Top of MATERIAL SHOWN
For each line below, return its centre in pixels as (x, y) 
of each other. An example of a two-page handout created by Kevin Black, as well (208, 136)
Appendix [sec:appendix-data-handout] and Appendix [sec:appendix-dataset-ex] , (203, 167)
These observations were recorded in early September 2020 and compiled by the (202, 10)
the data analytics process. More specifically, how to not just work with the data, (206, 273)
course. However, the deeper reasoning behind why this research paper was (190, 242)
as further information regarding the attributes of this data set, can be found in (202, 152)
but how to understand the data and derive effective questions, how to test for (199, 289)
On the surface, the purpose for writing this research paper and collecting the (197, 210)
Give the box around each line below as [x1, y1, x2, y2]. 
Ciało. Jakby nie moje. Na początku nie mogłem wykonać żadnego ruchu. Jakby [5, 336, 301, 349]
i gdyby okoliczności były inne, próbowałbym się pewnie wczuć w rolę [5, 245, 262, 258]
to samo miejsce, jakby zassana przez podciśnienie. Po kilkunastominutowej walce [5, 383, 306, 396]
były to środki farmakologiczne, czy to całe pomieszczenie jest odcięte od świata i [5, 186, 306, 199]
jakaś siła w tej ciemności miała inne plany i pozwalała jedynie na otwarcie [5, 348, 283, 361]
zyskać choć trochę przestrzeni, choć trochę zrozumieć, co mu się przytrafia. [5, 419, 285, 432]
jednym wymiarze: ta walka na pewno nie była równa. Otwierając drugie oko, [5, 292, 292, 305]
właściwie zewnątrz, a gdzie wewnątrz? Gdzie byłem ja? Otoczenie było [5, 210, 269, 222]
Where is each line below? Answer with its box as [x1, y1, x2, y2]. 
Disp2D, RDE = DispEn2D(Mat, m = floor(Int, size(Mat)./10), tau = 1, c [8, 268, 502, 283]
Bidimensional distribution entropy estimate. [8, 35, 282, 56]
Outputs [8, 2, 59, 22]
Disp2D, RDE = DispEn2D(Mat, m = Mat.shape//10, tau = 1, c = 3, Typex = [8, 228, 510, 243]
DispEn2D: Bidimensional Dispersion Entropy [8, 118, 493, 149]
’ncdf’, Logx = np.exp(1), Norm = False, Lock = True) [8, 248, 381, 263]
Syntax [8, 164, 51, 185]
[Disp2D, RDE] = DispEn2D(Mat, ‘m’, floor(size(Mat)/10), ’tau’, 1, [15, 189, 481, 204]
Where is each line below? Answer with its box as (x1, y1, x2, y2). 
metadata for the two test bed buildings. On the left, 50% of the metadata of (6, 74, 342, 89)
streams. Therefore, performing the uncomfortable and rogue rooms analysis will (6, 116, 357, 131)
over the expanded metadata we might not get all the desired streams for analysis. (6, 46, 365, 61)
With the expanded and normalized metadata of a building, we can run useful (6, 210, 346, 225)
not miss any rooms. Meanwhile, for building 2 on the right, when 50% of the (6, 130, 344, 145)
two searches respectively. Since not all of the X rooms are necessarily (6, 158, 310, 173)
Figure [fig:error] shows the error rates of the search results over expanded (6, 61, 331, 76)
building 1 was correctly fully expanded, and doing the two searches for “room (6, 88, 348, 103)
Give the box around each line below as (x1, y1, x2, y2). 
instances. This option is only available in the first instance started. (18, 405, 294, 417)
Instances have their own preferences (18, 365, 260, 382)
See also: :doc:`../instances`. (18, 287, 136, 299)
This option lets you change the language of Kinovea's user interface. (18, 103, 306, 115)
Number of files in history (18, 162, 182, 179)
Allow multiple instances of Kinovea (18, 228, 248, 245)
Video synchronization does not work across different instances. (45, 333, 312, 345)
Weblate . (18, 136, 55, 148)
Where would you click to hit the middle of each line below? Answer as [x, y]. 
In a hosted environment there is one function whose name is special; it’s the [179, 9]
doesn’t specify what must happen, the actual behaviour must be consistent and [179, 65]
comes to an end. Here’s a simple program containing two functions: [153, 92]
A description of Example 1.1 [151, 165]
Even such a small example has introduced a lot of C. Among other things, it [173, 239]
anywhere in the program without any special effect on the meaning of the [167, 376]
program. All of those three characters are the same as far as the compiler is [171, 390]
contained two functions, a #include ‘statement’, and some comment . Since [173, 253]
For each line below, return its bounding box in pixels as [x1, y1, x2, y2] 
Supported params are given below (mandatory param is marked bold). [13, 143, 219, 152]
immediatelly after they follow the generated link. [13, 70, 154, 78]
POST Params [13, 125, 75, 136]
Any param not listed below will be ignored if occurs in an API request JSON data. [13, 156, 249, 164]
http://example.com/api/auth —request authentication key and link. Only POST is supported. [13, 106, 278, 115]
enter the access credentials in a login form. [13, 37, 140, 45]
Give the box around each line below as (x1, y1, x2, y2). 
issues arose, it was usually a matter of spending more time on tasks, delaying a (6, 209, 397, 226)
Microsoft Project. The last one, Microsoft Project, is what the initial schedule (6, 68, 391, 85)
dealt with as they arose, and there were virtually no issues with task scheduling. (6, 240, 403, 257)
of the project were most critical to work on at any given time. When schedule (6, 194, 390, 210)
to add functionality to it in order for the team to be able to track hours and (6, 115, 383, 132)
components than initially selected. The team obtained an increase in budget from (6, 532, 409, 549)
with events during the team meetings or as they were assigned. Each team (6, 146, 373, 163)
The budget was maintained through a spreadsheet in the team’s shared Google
Bottom of MATERIAL SHOWN
* **PROBLEM TO WORK ON**: In full and without changes, repeat the listing.

* **ANSWER SECTION**:
For each line below, return its centre in pixels as (x, y) 
of each other. An example of a two-page handout created by Kevin Black, as well (208, 136)
Appendix [sec:appendix-data-handout] and Appendix [sec:appendix-dataset-ex] , (203, 167)
These observations were recorded in early September 2020 and compiled by the (202, 10)
the data analytics process. More specifically, how to not just work with the data, (206, 273)
course. However, the deeper reasoning behind why this research paper was (190, 242)
as further information regarding the attributes of this data set, can be found in (202, 152)
but how to understand the data and derive effective questions, how to test for (199, 289)
On the surface, the purpose for writing this research paper and collecting the (197, 210)
Give the box around each line below as [x1, y1, x2, y2]. 
Ciało. Jakby nie moje. Na początku nie mogłem wykonać żadnego ruchu. Jakby [5, 336, 301, 349]
i gdyby okoliczności były inne, próbowałbym się pewnie wczuć w rolę [5, 245, 262, 258]
to samo miejsce, jakby zassana przez podciśnienie. Po kilkunastominutowej walce [5, 383, 306, 396]
były to środki farmakologiczne, czy to całe pomieszczenie jest odcięte od świata i [5, 186, 306, 199]
jakaś siła w tej ciemności miała inne plany i pozwalała jedynie na otwarcie [5, 348, 283, 361]
zyskać choć trochę przestrzeni, choć trochę zrozumieć, co mu się przytrafia. [5, 419, 285, 432]
jednym wymiarze: ta walka na pewno nie była równa. Otwierając drugie oko, [5, 292, 292, 305]
właściwie zewnątrz, a gdzie wewnątrz? Gdzie byłem ja? Otoczenie było [5, 210, 269, 222]
Where is each line below? Answer with its box as [x1, y1, x2, y2]. 
Disp2D, RDE = DispEn2D(Mat, m = floor(Int, size(Mat)./10), tau = 1, c [8, 268, 502, 283]
Bidimensional distribution entropy estimate. [8, 35, 282, 56]
Outputs [8, 2, 59, 22]
Disp2D, RDE = DispEn2D(Mat, m = Mat.shape//10, tau = 1, c = 3, Typex = [8, 228, 510, 243]
DispEn2D: Bidimensional Dispersion Entropy [8, 118, 493, 149]
’ncdf’, Logx = np.exp(1), Norm = False, Lock = True) [8, 248, 381, 263]
Syntax [8, 164, 51, 185]
[Disp2D, RDE] = DispEn2D(Mat, ‘m’, floor(size(Mat)/10), ’tau’, 1, [15, 189, 481, 204]
Where is each line below? Answer with its box as (x1, y1, x2, y2). 
metadata for the two test bed buildings. On the left, 50% of the metadata of (6, 74, 342, 89)
streams. Therefore, performing the uncomfortable and rogue rooms analysis will (6, 116, 357, 131)
over the expanded metadata we might not get all the desired streams for analysis. (6, 46, 365, 61)
With the expanded and normalized metadata of a building, we can run useful (6, 210, 346, 225)
not miss any rooms. Meanwhile, for building 2 on the right, when 50% of the (6, 130, 344, 145)
two searches respectively. Since not all of the X rooms are necessarily (6, 158, 310, 173)
Figure [fig:error] shows the error rates of the search results over expanded (6, 61, 331, 76)
building 1 was correctly fully expanded, and doing the two searches for “room (6, 88, 348, 103)
Give the box around each line below as (x1, y1, x2, y2). 
instances. This option is only available in the first instance started. (18, 405, 294, 417)
Instances have their own preferences (18, 365, 260, 382)
See also: :doc:`../instances`. (18, 287, 136, 299)
This option lets you change the language of Kinovea's user interface. (18, 103, 306, 115)
Number of files in history (18, 162, 182, 179)
Allow multiple instances of Kinovea (18, 228, 248, 245)
Video synchronization does not work across different instances. (45, 333, 312, 345)
Weblate . (18, 136, 55, 148)
Where would you click to hit the middle of each line below? Answer as [x, y]. 
In a hosted environment there is one function whose name is special; it’s the [179, 9]
doesn’t specify what must happen, the actual behaviour must be consistent and [179, 65]
comes to an end. Here’s a simple program containing two functions: [153, 92]
A description of Example 1.1 [151, 165]
Even such a small example has introduced a lot of C. Among other things, it [173, 239]
anywhere in the program without any special effect on the meaning of the [167, 376]
program. All of those three characters are the same as far as the compiler is [171, 390]
contained two functions, a #include ‘statement’, and some comment . Since [173, 253]
For each line below, return its bounding box in pixels as [x1, y1, x2, y2] 
Supported params are given below (mandatory param is marked bold). [13, 143, 219, 152]
immediatelly after they follow the generated link. [13, 70, 154, 78]
POST Params [13, 125, 75, 136]
Any param not listed below will be ignored if occurs in an API request JSON data. [13, 156, 249, 164]
http://example.com/api/auth —request authentication key and link. Only POST is supported. [13, 106, 278, 115]
enter the access credentials in a login form. [13, 37, 140, 45]
Give the box around each line below as (x1, y1, x2, y2). 
issues arose, it was usually a matter of spending more time on tasks, delaying a (6, 209, 397, 226)
Microsoft Project. The last one, Microsoft Project, is what the initial schedule (6, 68, 391, 85)
dealt with as they arose, and there were virtually no issues with task scheduling. (6, 240, 403, 257)
of the project were most critical to work on at any given time. When schedule (6, 194, 390, 210)
to add functionality to it in order for the team to be able to track hours and (6, 115, 383, 132)
components than initially selected. The team obtained an increase in budget from (6, 532, 409, 549)
with events during the team meetings or as they were assigned. Each team (6, 146, 373, 163)
The budget was maintained through a spreadsheet in the team’s shared Google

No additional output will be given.